For the sake of completeness, this article wouldn’t be finished without looking at a liquidity provider that contributes two tokens in equal proportions to a traditional liquidity pool.

In our diagram, imagine a scenario where we have a 50–50 pool with 3 Token A and 4 Token B contributed entirely by a single liquidity provider. An outside trader performs a swap on this liquidity pool by swapping 2 Token B for 1 Token A and the final state of the pool after the swap is 2 Token A and 6 Token B. The initial value of the pool was $8 and the final value of the pool after the trade is $12 (The cumulative value of each respective token in the pool is $6). If the liquidity provider had not provided liquidity and instead held onto his tokens (3 Token A + 4 Token B), then the cumulative value would be $13.

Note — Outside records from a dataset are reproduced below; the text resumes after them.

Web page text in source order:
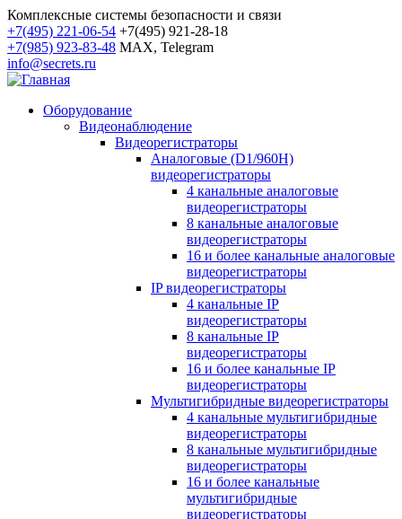
Комплексные системы безопасности и связи
+7(495) 221-06-54 +7(495) 921-28-18
+7(985) 923-83-48 MAX, Telegram
info@secrets.ru
Оборудование
Видеонаблюдение
Видеорегистраторы
Аналоговые (D1/960H)
видеорегистраторы
4 канальные аналоговые
видеорегистраторы
8 канальные аналоговые
видеорегистраторы
16 и более канальные аналоговые
видеорегистраторы
IP видеорегистраторы
4 канальные IP
видеорегистраторы
8 канальные IP
видеорегистраторы
16 и более канальные IP
видеорегистраторы
Мультигибридные видеорегистраторы
4 канальные мультигибридные
видеорегистраторы
8 канальные мультигибридные
видеорегистраторы
16 и более канальные
мультигибридные
видеорегистраторы
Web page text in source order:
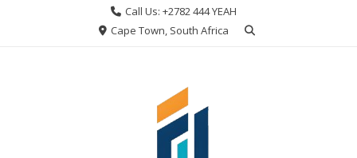
Call Us: +2782 444 YEAH
Cape Town, South Africa
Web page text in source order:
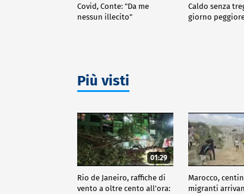
Covid, Conte: "Da me
nessun illecito"
Caldo senza
giorno
Più visti
01:29
Rio de Janeiro, raffiche di
vento a oltre cento all'ora:
Marocco,
migranti
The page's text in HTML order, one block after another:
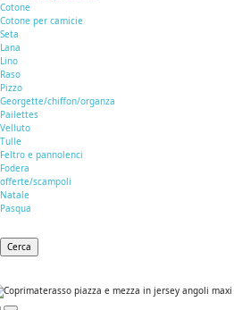
Cotone
Cotone per camicie
Seta
Lana
Lino
Raso
Pizzo
Georgette/chiffon/organza
Pailettes
Velluto
Tulle
Feltro e pannolenci
Fodera
offerte/scampoli
Natale
Pasqua
Cerca
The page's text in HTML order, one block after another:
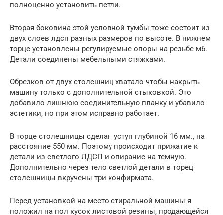
полноценно установить петли.
Вторая боковина этой условной тумбы тоже состоит из
двух слоев лдсп разных размеров по высоте. В нижнем
торце установлены регулируемые опоры на резьбе м6.
Детали соединены мебельными стяжками.
Обрезков от двух столешниц хватало чтобы накрыть
машину только с дополнительной стыковкой. Это
добавило лишнюю соединительную планку и убавило
эстетики, но при этом исправно работает.
В торце столешницы сделан уступ глубиной 16 мм., на
расстояние 550 мм. Поэтому происходит прижатие к
детали из светлого ЛДСП и опирание на темную.
Дополнительно через тело светлой детали в торец
столешницы вкручены три конфирмата.
Перед установкой на место стиральной машины я
положил на пол кусок листовой резины, продающейся
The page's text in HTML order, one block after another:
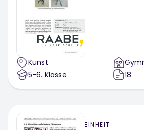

The difference between the HODL value ($13) vs. the value of his tokens after the swap ($12) is $1. This $1 difference is what is known as divergence loss (or more colloquial as impermanent loss).

On Bancor 3, there are no dual-sided pool tokens. Imagine that an LP just provided the Token A token in the pool and the protocol provided the Token B. In this case, the $1 or ~7.7% of impermanent loss cost on a dual sided pool translates to a 33% deficit in Token A and a 50% surplus in Token B. Note, that even though token A is in deficit and token B is in surplus, the cumulative dollar value of each respective token is equivalent ($6 Token A vs $6 Token B).

There are some advantages from an LP perspective for a single side deposit model which includes:

Single asset exposure: a liquidity provider is not forced to sell half of their tokens to provide liquidity. Rather, they can be long on their token and not have to worry about being forcefully exposed to another token.

Capital efficiency: providing liquidity single sided means that half of your capital is freed up for other purposes. This means that you are more capital efficient as you can use this free liquidity for other yield generating activities.